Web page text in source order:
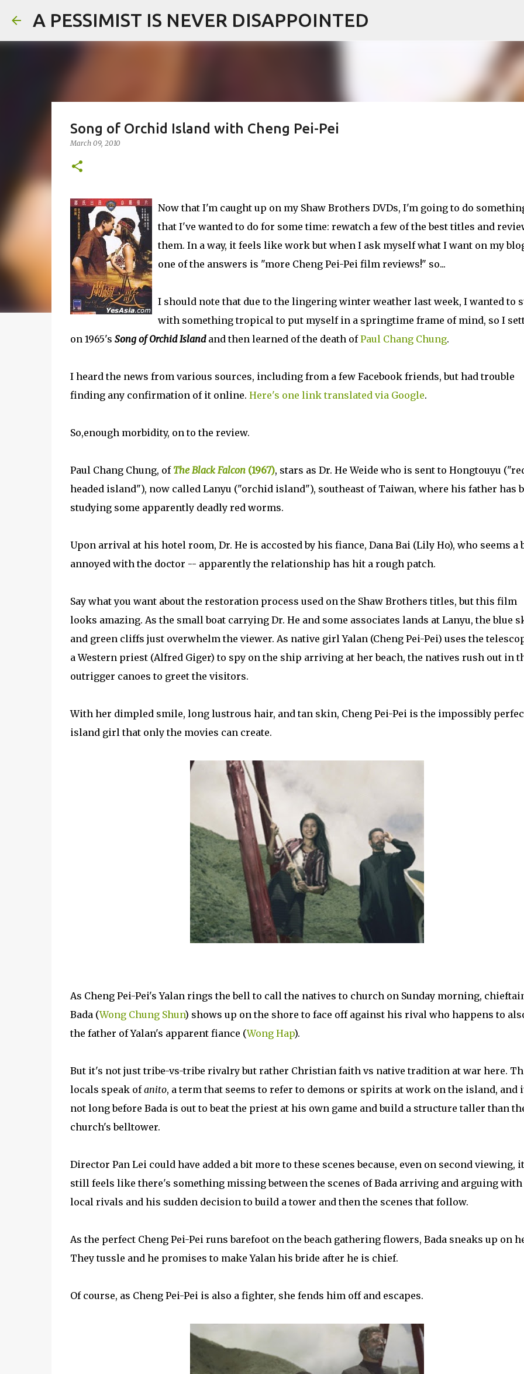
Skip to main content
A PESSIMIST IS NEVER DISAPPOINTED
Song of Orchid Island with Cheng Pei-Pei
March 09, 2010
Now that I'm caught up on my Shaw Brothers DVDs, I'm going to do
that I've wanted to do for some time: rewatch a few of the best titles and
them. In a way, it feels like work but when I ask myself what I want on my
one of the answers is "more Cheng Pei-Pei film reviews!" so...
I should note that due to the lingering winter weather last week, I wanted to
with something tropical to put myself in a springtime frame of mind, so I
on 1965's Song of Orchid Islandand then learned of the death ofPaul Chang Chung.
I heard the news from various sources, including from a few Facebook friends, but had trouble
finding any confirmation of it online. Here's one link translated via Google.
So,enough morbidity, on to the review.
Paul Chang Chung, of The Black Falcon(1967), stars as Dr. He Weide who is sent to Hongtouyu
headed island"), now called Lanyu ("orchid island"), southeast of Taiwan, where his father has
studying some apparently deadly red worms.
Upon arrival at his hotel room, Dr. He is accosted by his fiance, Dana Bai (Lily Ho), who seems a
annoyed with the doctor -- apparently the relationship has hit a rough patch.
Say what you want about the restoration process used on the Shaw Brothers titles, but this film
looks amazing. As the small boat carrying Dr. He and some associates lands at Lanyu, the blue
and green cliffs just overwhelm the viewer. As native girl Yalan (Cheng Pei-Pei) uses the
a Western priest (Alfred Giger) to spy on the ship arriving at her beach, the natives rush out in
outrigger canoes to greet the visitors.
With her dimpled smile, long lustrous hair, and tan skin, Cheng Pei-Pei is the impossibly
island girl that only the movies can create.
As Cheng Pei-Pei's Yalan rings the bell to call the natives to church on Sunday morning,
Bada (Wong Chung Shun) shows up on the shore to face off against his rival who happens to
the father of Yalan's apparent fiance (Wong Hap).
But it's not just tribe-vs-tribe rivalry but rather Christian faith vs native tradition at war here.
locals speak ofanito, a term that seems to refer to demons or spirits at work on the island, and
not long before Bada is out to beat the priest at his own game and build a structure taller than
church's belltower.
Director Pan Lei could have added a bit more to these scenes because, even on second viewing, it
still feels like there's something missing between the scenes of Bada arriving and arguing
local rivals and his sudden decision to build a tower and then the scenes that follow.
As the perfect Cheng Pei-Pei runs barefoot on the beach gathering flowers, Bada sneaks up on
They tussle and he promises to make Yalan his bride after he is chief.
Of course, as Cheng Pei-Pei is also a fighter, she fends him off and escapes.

--------

Instructions to follow
Give again exactly, and only, the lines above starting at the one with "outrigger canoes to greet the visitors." and ending at the one with "Bada (Wong Chung".

Task solution
outrigger canoes to greet the visitors.
With her dimpled smile, long lustrous hair, and tan skin, Cheng Pei-Pei is the impossibly
island girl that only the movies can create.
As Cheng Pei-Pei's Yalan rings the bell to call the natives to church on Sunday morning,
Bada (Wong Chung Shun) shows up on the shore to face off against his rival who happens to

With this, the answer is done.